Go through the records and show each line where the word "want" occurs.

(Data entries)
—————
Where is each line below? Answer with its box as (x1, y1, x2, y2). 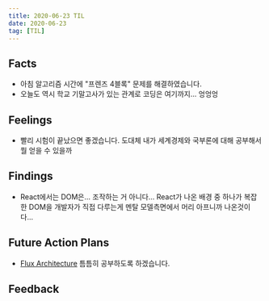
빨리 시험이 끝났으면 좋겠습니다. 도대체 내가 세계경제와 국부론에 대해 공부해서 (19, 136, 263, 145)
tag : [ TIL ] (8, 27, 45, 35)
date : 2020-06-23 (8, 19, 67, 27)
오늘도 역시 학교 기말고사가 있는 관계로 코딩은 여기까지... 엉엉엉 (19, 90, 219, 99)
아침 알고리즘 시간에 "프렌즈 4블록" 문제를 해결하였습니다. (19, 79, 202, 89)
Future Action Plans (8, 236, 110, 250)
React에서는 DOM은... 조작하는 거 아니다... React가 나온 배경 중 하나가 (19, 191, 242, 202)
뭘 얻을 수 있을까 (19, 146, 73, 155)
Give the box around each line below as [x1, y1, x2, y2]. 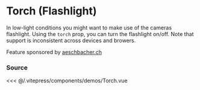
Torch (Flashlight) [6, 4, 97, 18]
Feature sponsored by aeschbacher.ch [6, 48, 102, 55]
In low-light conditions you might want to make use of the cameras [6, 24, 172, 31]
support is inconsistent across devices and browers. [6, 37, 136, 44]
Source [6, 63, 28, 71]
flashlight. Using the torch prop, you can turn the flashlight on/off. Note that [6, 30, 194, 37]
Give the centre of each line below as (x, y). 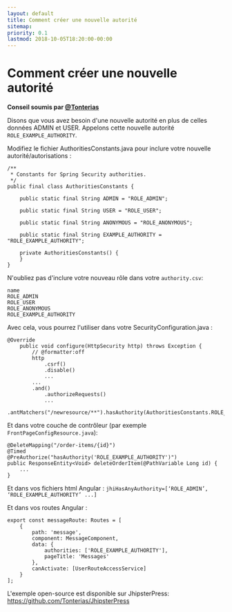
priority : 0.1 (28, 33)
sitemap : (20, 26)
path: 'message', (57, 533)
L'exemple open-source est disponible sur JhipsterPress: (88, 593)
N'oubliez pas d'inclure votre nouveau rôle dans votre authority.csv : (105, 278)
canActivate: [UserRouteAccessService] (89, 569)
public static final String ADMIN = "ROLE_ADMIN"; (94, 199)
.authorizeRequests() (75, 395)
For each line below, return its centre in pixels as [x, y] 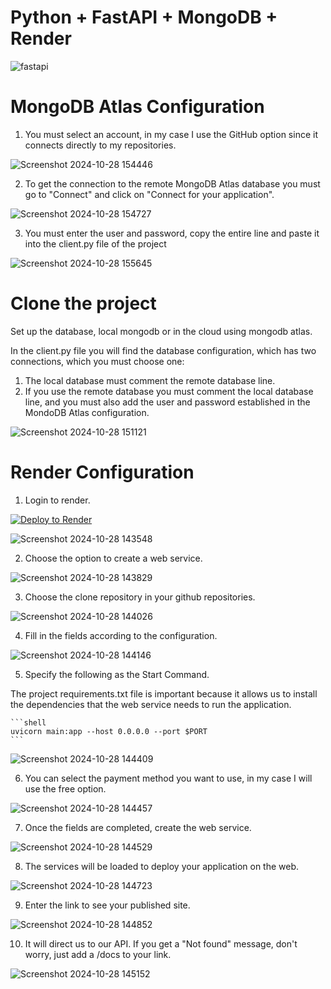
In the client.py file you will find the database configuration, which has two [163, 350]
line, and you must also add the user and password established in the [167, 402]
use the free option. [65, 788]
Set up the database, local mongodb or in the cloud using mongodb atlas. [161, 331]
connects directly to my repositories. [100, 145]
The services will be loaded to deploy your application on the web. [162, 866]
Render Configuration [102, 472]
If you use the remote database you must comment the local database [169, 391]
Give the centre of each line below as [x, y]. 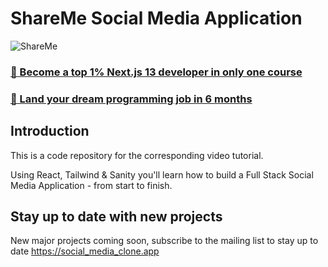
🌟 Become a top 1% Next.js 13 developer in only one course [156, 72]
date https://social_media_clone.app [85, 251]
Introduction [50, 131]
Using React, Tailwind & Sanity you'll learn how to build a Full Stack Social [162, 174]
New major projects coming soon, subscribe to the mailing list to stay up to [164, 241]
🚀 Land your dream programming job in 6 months [131, 99]
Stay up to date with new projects [116, 216]
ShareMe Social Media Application [156, 18]
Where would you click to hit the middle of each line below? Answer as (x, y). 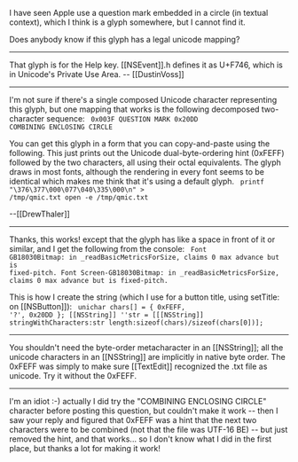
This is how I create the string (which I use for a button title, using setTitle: (145, 297)
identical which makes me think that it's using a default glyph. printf (137, 181)
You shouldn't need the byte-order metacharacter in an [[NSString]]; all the (146, 348)
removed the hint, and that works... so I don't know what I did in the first (141, 439)
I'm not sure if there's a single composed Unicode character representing (143, 100)
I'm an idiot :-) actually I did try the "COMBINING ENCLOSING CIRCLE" (138, 401)
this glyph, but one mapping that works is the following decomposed (134, 109)
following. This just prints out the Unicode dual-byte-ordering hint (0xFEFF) (147, 153)
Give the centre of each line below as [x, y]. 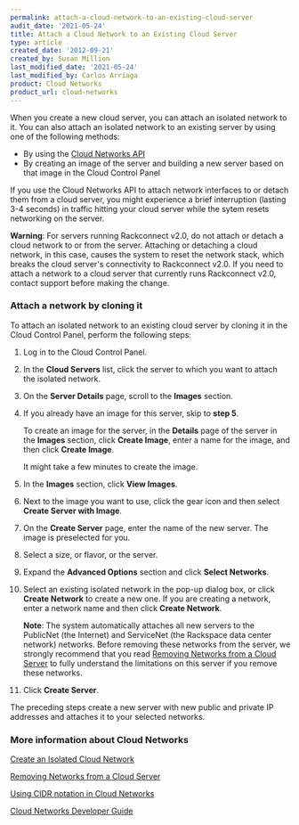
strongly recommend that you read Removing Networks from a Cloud [149, 653]
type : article [36, 42]
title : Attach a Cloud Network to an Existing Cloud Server [124, 34]
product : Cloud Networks [56, 84]
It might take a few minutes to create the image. [110, 466]
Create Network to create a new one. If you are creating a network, [147, 599]
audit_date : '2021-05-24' [58, 26]
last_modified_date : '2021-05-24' [74, 68]
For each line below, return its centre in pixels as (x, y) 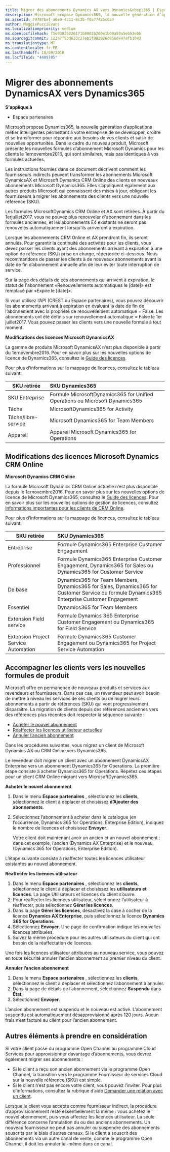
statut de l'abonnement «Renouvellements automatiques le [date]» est (78, 285)
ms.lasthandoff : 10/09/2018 (35, 52)
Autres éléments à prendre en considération (76, 1036)
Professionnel (24, 566)
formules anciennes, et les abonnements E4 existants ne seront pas (76, 222)
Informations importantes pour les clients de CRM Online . (65, 508)
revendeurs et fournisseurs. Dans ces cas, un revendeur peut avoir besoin (82, 693)
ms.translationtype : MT (30, 43)
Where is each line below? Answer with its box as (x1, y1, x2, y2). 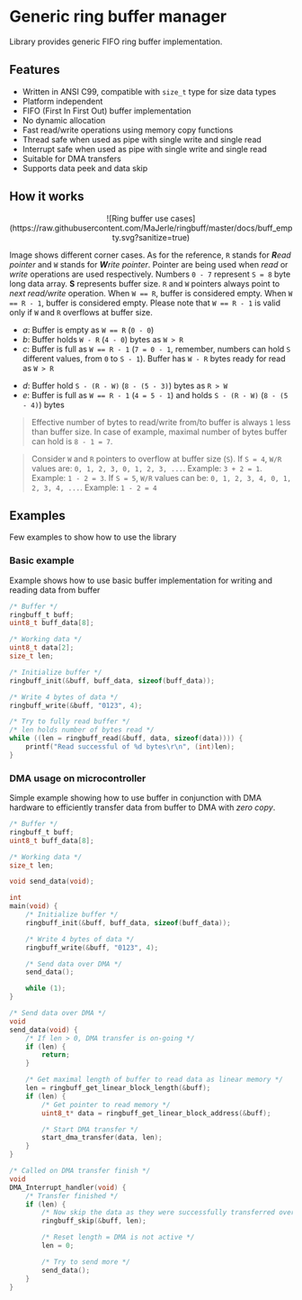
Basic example (9, 554, 75, 567)
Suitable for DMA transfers (22, 153, 121, 164)
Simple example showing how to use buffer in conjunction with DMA (9, 793, 262, 804)
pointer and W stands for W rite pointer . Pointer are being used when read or (9, 259, 289, 269)
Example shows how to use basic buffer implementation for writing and (9, 575, 272, 586)
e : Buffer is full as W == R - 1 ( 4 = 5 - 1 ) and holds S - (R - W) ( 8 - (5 (22, 389, 289, 400)
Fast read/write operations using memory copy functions (22, 124, 234, 135)
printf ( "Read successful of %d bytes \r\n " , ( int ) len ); (25, 742, 235, 751)
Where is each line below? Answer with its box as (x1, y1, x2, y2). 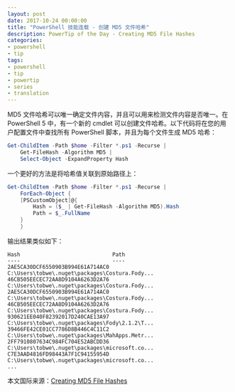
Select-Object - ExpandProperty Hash (20, 155, 129, 162)
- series (7, 83, 33, 90)
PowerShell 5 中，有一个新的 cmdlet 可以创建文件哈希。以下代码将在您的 (7, 119, 220, 128)
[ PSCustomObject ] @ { (20, 196, 78, 203)
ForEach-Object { (20, 190, 72, 197)
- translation (7, 90, 50, 97)
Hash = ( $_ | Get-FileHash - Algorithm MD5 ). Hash (33, 203, 180, 211)
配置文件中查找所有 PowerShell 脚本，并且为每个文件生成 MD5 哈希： (13, 128, 217, 137)
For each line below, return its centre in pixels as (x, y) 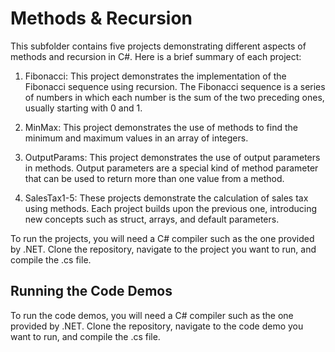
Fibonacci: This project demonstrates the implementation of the (155, 76)
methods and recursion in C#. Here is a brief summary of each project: (156, 56)
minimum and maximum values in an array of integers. (136, 138)
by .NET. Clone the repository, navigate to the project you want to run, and (163, 249)
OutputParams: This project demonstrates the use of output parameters (172, 157)
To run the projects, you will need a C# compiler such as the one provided (162, 238)
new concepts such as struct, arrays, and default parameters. (152, 219)
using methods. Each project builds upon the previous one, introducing (171, 208)
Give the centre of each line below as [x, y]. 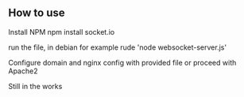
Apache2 [23, 71]
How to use [37, 13]
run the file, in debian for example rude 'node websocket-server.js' [118, 47]
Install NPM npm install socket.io [62, 32]
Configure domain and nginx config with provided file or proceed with [122, 62]
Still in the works [35, 86]
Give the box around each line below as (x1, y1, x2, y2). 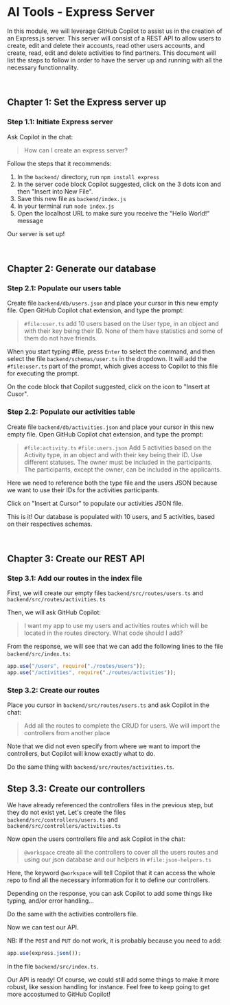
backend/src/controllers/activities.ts (7, 823, 122, 830)
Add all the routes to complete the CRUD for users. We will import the (23, 721, 220, 730)
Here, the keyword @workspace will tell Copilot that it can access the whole (7, 869, 216, 877)
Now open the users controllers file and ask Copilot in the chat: (7, 835, 185, 843)
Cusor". (7, 390, 29, 398)
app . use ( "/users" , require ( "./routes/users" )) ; (7, 663, 146, 670)
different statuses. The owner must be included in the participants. (23, 458, 213, 466)
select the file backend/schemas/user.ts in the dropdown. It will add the (7, 355, 207, 363)
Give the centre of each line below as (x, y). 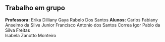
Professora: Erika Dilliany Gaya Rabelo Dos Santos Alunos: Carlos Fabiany (82, 20)
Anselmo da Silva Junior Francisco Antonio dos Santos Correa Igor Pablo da (83, 25)
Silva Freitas (18, 30)
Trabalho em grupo (35, 8)
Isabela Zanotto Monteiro (31, 35)
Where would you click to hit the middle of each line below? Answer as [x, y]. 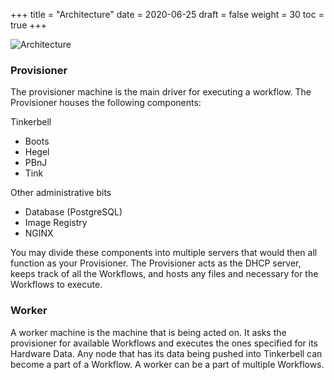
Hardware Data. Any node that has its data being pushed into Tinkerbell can [166, 353]
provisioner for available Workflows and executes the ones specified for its [164, 343]
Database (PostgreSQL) [73, 212]
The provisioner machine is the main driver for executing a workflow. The [161, 92]
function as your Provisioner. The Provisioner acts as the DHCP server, [156, 263]
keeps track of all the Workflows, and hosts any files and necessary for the [164, 274]
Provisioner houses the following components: [106, 103]
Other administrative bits [61, 193]
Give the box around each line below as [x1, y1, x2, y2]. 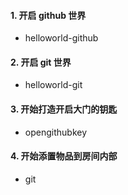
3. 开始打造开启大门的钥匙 [10, 103, 118, 115]
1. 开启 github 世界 [10, 9, 87, 21]
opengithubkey [24, 126, 88, 138]
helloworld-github [24, 32, 99, 44]
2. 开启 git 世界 [10, 56, 72, 68]
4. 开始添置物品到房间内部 [10, 150, 118, 162]
—————
__Written answer__
In low-light conditions you might want to make use of the cameras [6, 24, 172, 31]
by .NET. Clone the repository, navigate to the project you want to run, and (163, 249)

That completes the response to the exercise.